Петухов любил итальянскую оперу, знал биографии многих известных певцов. Особенно его интересовали подробности погребения знаменитостей, и он охотно об этом говорил: «Знаете, как хоронили Джильи? Катафалк шёл по улицам, усыпанным цветами».
К коммунистам Петухов относился враждебно и этого не скрывал. Впрочем, в тюрьме все становятся антикоммунистами и антисоветчиками и свои политические взгляды высказывают открыто. Даже бывший член Ленинградского Обкома, сидевший на Шпалерной за взятки, проклинал КПСС и своих вчерашних товарищей: «Я на них всю жизнь вкалывал, а они, сволочи, так со мной поступили…».

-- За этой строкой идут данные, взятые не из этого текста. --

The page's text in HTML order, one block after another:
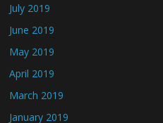
July 2019
June 2019
May 2019
April 2019
March 2019
January 2019
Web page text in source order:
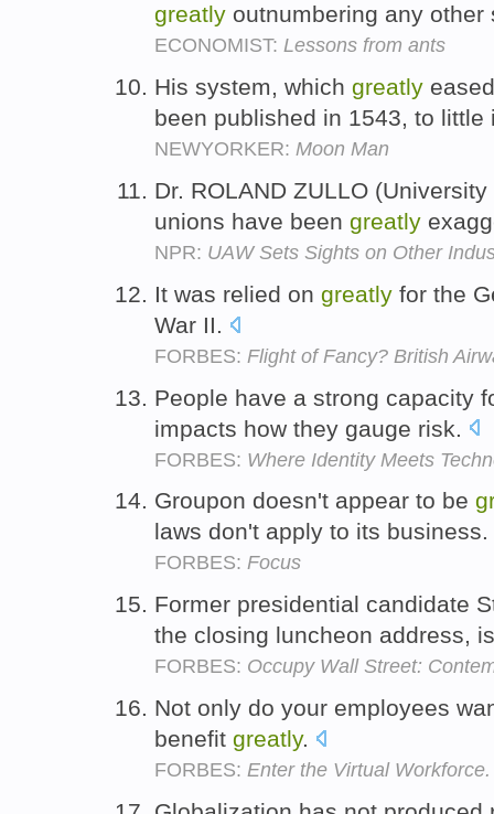
greatly outnumbering any
ECONOMIST: Lessons from ants
His system, which greatly
been published in 1543, to
NEWYORKER: Moon Man
Dr. ROLAND ZULLO
unions have been greatly
NPR: UAW Sets Sights on Other
It was relied on greatly for the
War II.
FORBES: Flight of Fancy? British
People have a strong capacity
impacts how they gauge risk.
FORBES: Where Identity Meets
Groupon doesn't appear to be
laws don't apply to its business.
FORBES: Focus
Former presidential candidate
the closing luncheon address,
FORBES: Occupy Wall Street:
Not only do your employees
benefit greatly.
FORBES: Enter the Virtual
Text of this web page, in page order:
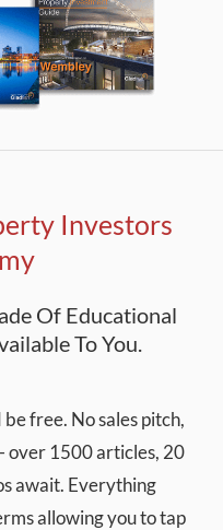
Investors
Of Educational
To You.
free. No sales pitch,
over 1500 articles, 20
await. Everything
allowing you to tap
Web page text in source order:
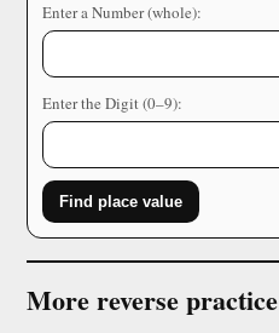
Enter a Number (whole):
Enter the Digit (0–9):
Find place value
More reverse practice
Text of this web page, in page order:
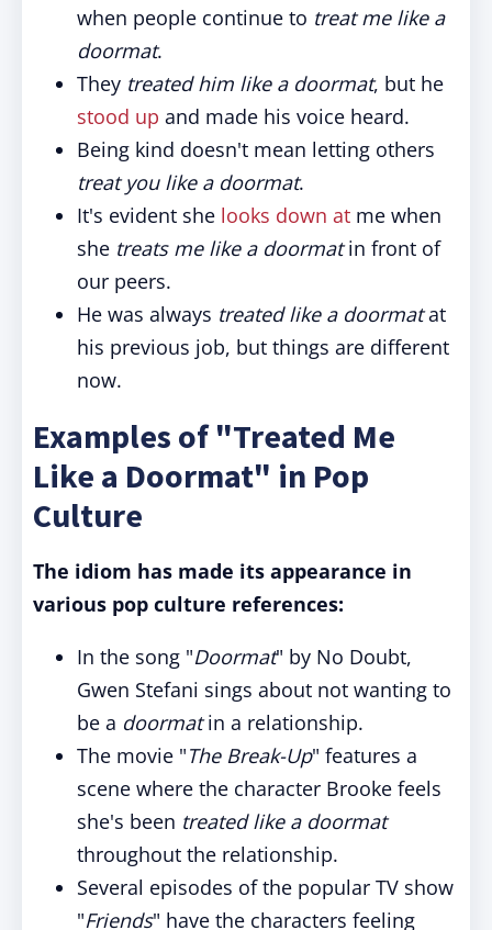
when people continue to treat me like a
doormat.
They treated him like a doormat, but he
stood up and made his voice heard.
Being kind doesn't mean letting others
treat you like a doormat.
It's evident she looks down at me when
she treats me like a doormatin front of
our peers.
He was always treated like a doormatat
his previous job, but things are different
now.
Examples of "Treated Me
Like a Doormat" in Pop
Culture
The idiom has made its appearance in
various pop culture references:
In the song "Doormat" by No Doubt,
Gwen Stefani sings about not wanting to
be a doormatin a relationship.
The movie "The Break-Up" features a
scene where the character Brooke feels
she's been treated like a doormat
throughout the relationship.
Several episodes of the popular TV show
"Friends" have the characters feeling
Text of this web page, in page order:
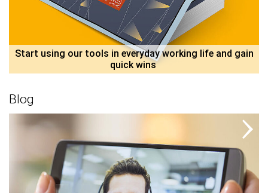
quick wins
Blog
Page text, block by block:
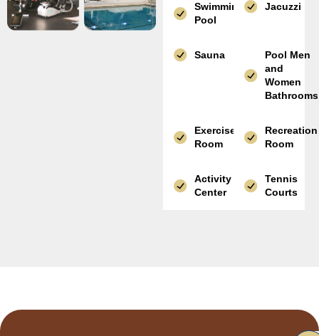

Времени для разговоров в камере достаточно, и темы затрагивались самые разные. Петухов часто вспоминал своё детство и молодость. Он родился в Риге в независимой Латвии. Появление советских войск в 1940-м его не напугало. Он даже сдружился с красноармейцами и по их просьбе покупал им выпивку и закуску. Но едва сложившиеся приятельские отношения скоро прервались – по всей Латвии начались аресты. В тюрьме оказались и некоторые знакомые Петухова. Это были совершенно безобидные мирные люди – священники, юристы, лавочники. Новая власть проявила свою сущность. Когда на смену Красной армии в Ригу пришли гитлеровцы, мой сокамерник увидел в них освободителей от большевизма. Он поступил в разведшколу Абвера. Раньше с абверовцами мне встречаться не приходилось и, естественно, было интересно его расспросить.

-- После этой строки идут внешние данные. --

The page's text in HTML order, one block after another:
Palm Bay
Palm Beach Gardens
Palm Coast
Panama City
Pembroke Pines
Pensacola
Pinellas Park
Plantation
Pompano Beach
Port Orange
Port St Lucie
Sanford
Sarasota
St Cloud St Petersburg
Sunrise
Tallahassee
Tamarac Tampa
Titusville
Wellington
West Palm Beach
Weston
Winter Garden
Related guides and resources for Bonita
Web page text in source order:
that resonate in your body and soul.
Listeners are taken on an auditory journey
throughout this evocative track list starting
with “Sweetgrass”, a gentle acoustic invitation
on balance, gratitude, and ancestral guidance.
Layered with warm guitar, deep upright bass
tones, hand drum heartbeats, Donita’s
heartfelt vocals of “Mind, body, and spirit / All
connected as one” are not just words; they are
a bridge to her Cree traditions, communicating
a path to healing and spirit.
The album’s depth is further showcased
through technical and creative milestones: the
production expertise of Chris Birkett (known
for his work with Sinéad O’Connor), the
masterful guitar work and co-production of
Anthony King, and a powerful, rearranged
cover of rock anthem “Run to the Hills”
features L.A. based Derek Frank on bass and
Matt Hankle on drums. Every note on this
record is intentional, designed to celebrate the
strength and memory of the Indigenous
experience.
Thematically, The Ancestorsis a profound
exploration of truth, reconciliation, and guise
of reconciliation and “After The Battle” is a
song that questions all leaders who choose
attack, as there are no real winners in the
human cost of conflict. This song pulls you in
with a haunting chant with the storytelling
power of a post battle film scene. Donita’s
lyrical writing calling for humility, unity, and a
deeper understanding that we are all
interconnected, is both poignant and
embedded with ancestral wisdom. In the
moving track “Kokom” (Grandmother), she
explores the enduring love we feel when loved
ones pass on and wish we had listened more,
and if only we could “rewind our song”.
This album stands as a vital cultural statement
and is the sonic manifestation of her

Пройдя спецподготовку в разведшколе, Петухов ловил советских парашютистов, которых забрасывали на оккупированную территорию. Он рассказывал:
– Пойманных парашютистов перевербовывали и отправляли назад в тыл Красной армии. Мы забрасывали на советскую сторону и своих парашютистов, подготовленных в нашей разведшколе, их там тоже ловили, тоже перевербовывали и засылали к нам. Некоторые по несколько раз переходили туда и обратно.
– Сколько же таких двойных агентов было?
– Много, всех не вспомнить...
– Крутые, однако, повороты в человеческих судьбах. Какие остросюжетные приключенческие фильмы можно было бы снять об этом… Но наши киностудии выпускают на экраны только выдуманные истории про неуловимых штирлицев.
– Не надо смотреть советские фильмы про войну.
– Так нам их здесь, в камере, и не показывают.
– Не жалейте об этом. В жизни всё не так, как в кино.
Летом 1944-го Петухов оказался в Германии. По его словам среди немцев ходили слухи о гибели Гитлера во время покушения Штауффенберга. Открыто об этом говорить боялись. По слухам место диктатора занял его двойник. Известно, что двойники у фюрера были. Много лет спустя Сергей Анатольевич Зезин, эмигрант первой волны, работавший в 1940-х на студии мультфильмов в Берлине, рассказывал мне о попеременных визитах на студию Гитлера, любителя мультипликации, и его двойника. Зезин говорил, что оригинал отличался от копии тем, что слегка приволакивал ногу (последствие ранения в 1-ю Мировую).
По мнению Петухова вождям Рейха было выгодно скрыть гибель фюрера. На него они хотели возложить ответственность за продолжение безнадёжной войны и совершённые нацистским режимом преступления, поэтому тайно захоронили труп Гитлера, а свидетелей его гибели расстреляли. Петухов был уверен, что во дворе Имперской канцелярии в Берлине в мае 1945-го нашли останки двойника. По отпечаткам пальцев личность покойника установить было невозможно – труп сильно обгорел. Я припомнил, что где-то прочёл об опознании трупа диктатора по снимкам зубов, сохранившимся в кабинете его стоматолога. Петухов не считал это доказательством: «Откуда известно, что на снимках зубы именно Гитлера, а не двойника?»
Моего сокамерника арестовали в 1945 в Латвии и осудили по 58-й статье УК. «Следствие закончилось быстро, били не сильно, – рассказывал Петухов, – потом дали срок и целый месяц везли на Север».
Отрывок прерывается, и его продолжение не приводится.